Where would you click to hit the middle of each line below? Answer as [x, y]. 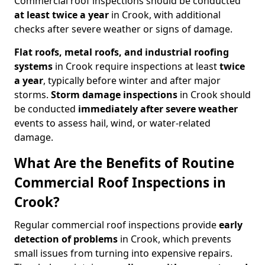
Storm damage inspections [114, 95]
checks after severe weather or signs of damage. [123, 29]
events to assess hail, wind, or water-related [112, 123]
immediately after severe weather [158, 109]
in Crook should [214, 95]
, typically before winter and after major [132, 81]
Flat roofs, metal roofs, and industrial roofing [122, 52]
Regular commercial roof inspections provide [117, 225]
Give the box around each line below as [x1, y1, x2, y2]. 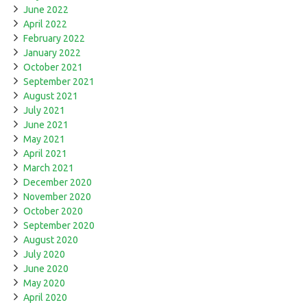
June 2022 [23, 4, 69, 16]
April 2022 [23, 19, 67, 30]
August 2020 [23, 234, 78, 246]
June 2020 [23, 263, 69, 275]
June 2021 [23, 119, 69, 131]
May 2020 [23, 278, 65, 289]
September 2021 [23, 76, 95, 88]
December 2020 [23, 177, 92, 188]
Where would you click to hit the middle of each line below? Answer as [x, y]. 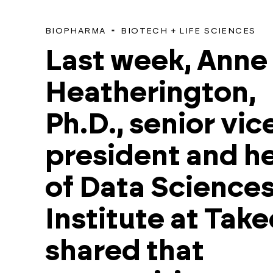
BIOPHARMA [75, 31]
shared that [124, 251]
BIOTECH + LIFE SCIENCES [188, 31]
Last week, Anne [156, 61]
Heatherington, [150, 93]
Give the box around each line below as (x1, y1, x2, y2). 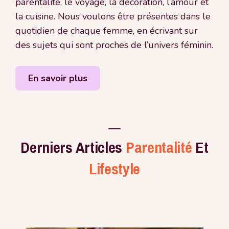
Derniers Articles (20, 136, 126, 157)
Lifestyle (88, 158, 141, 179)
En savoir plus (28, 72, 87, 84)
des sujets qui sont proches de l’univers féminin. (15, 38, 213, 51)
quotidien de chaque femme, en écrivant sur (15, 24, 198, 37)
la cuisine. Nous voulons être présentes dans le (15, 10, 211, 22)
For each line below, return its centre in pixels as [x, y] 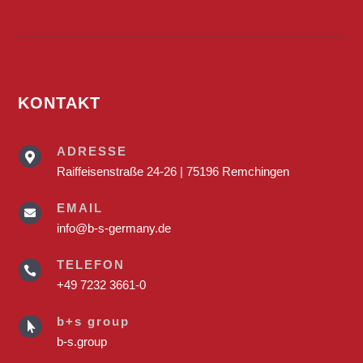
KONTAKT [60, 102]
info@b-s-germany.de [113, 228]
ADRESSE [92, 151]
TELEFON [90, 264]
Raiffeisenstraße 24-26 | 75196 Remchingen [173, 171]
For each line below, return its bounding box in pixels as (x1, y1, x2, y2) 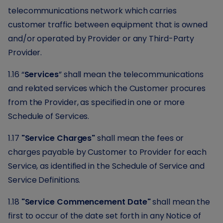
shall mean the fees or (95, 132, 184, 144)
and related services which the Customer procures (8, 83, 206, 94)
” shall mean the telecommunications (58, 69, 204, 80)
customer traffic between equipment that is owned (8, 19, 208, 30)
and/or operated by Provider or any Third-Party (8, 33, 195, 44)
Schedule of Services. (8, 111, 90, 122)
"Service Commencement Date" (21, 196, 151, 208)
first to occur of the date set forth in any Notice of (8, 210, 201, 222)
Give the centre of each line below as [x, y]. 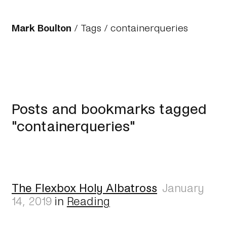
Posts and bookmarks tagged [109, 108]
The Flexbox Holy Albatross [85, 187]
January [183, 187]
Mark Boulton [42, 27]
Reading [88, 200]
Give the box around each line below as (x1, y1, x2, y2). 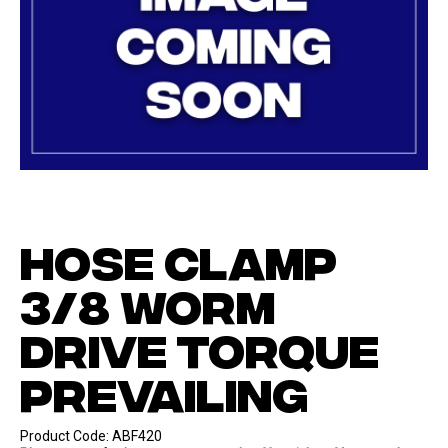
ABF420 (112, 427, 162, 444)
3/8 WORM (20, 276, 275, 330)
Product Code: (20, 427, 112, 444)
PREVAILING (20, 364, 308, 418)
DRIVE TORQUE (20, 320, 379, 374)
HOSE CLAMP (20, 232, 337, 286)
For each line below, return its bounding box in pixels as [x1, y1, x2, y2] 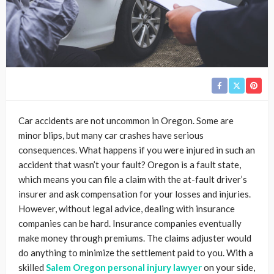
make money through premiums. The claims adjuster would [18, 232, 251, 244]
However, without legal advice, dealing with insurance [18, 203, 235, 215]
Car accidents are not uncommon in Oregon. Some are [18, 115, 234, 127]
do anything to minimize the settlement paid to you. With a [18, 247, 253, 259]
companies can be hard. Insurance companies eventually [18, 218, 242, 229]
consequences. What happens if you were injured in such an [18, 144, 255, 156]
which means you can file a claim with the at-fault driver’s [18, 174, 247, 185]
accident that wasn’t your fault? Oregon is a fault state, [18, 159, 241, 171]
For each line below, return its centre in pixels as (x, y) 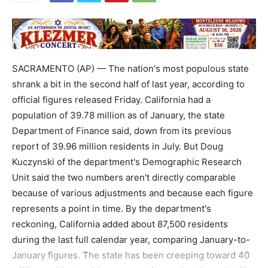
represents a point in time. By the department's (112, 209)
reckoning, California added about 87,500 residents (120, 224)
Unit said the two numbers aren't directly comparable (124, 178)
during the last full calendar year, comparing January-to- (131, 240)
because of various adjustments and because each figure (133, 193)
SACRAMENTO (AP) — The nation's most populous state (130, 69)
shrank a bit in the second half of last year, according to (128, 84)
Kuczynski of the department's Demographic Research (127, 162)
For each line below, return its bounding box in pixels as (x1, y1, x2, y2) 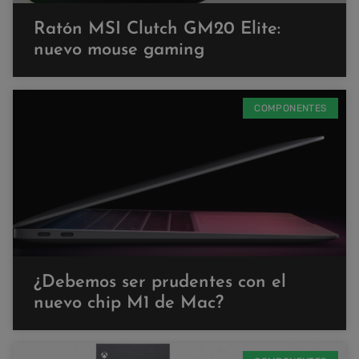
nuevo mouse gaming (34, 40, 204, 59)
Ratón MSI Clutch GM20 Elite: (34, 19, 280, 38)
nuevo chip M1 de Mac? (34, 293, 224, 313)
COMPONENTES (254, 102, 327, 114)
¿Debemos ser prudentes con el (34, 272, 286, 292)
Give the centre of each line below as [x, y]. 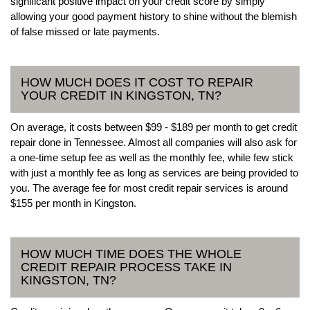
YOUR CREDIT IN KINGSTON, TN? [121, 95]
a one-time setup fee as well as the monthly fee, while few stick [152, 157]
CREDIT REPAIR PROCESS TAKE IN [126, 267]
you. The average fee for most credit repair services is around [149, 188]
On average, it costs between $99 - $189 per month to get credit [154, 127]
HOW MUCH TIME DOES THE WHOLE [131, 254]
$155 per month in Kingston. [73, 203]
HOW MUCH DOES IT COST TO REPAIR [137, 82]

......

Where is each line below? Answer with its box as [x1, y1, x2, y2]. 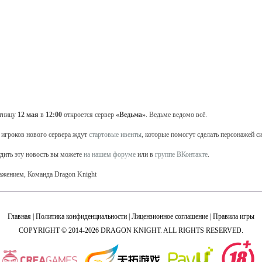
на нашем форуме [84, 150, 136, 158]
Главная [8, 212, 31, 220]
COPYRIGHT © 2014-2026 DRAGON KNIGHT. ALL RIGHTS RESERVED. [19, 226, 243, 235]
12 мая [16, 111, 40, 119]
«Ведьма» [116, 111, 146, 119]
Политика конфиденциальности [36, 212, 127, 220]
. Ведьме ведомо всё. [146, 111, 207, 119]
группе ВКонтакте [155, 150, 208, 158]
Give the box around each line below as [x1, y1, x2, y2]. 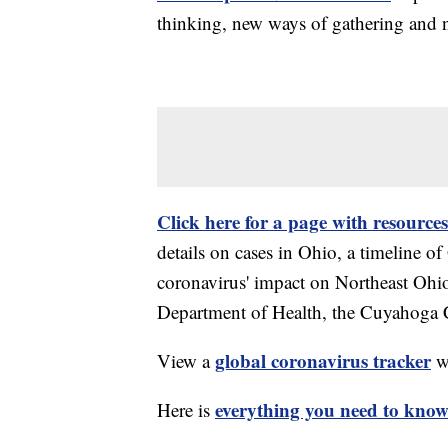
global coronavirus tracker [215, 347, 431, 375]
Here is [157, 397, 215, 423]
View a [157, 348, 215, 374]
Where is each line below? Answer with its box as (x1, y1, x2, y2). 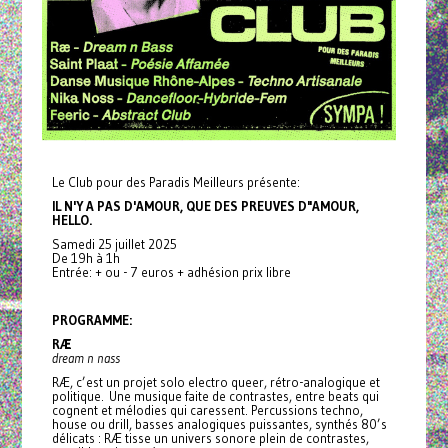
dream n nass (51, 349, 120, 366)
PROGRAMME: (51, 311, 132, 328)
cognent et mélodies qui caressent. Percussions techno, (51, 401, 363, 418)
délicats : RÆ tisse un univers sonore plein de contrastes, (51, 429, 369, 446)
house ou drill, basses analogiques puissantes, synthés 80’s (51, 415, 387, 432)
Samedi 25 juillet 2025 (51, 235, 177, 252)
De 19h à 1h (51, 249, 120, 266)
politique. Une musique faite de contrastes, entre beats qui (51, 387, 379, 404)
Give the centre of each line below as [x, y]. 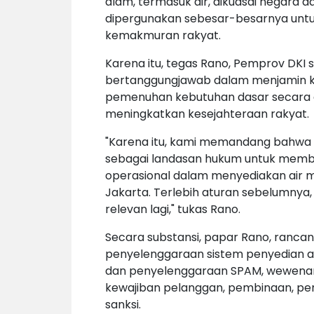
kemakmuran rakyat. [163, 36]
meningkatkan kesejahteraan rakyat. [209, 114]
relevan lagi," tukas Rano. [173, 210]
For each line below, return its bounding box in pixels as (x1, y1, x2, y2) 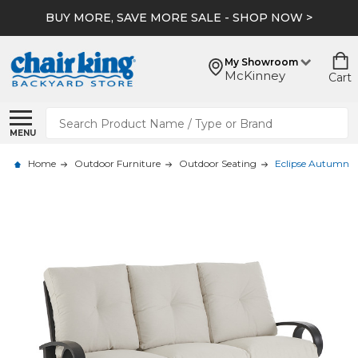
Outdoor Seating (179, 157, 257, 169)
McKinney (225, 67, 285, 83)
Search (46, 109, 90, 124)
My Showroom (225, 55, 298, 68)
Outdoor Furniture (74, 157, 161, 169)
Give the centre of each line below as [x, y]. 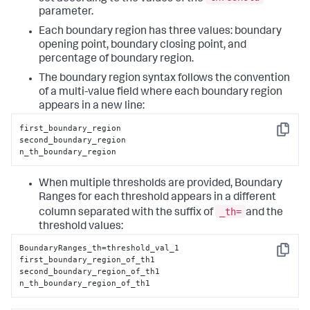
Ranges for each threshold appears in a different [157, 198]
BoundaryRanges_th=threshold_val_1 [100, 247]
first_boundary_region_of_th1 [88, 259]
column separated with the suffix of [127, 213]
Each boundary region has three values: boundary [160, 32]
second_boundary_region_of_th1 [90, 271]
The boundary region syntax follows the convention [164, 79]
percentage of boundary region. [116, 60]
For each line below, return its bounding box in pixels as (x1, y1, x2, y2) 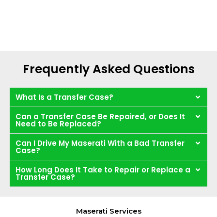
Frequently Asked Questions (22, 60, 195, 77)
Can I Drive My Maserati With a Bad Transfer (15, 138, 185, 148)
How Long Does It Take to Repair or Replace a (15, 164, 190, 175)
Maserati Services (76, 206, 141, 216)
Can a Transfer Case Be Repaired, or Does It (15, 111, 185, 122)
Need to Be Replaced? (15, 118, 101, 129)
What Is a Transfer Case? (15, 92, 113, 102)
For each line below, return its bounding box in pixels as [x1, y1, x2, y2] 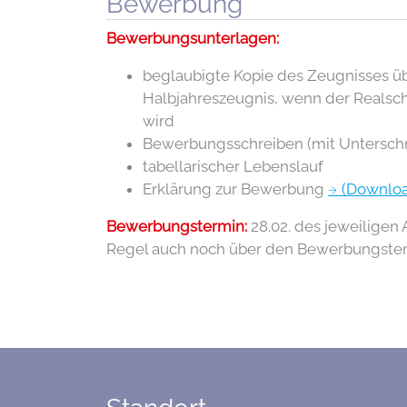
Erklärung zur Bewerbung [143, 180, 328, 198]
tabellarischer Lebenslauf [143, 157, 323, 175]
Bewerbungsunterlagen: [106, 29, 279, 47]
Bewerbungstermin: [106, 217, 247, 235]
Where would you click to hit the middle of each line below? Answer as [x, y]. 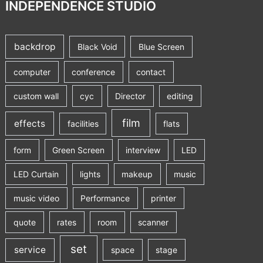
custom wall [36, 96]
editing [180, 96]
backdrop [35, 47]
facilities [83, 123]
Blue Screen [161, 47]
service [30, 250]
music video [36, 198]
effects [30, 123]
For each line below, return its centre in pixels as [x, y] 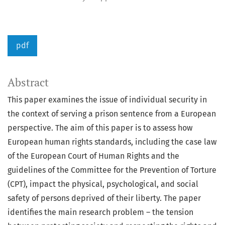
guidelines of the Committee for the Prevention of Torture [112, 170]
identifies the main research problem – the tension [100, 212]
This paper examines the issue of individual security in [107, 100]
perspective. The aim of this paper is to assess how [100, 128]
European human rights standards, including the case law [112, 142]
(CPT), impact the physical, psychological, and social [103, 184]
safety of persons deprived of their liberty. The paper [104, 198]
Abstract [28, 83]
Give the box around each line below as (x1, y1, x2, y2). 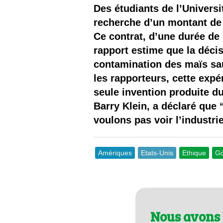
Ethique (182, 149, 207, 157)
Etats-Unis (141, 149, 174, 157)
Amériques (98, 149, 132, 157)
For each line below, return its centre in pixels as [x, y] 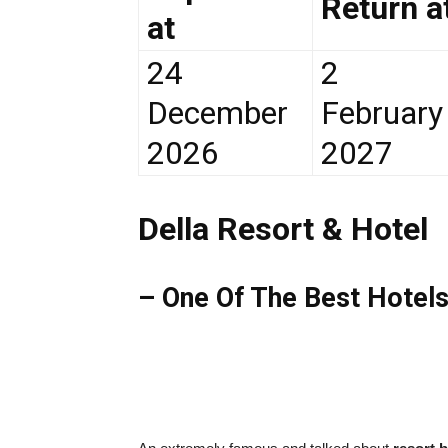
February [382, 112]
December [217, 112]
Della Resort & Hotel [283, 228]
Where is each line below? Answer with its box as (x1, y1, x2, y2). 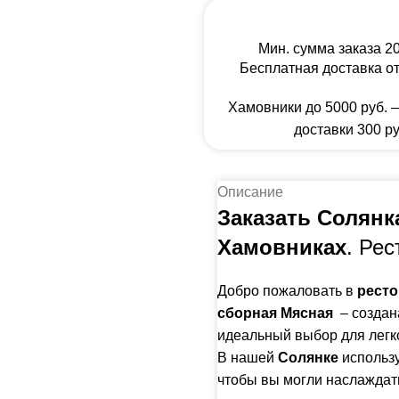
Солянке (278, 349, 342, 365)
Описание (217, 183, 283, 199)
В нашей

......

Exercise directions:
Look above for the line holding "HOW MUCH TIME DOES THE WHOLE [131, 254]", then set down exactly that line and every line after it up to and including the line holding "HOW MUCH DOES IT COST TO REPAIR [137, 82]", with nothing else.

Exercise result:
HOW MUCH TIME DOES THE WHOLE [131, 254]
$155 per month in Kingston. [73, 203]
HOW MUCH DOES IT COST TO REPAIR [137, 82]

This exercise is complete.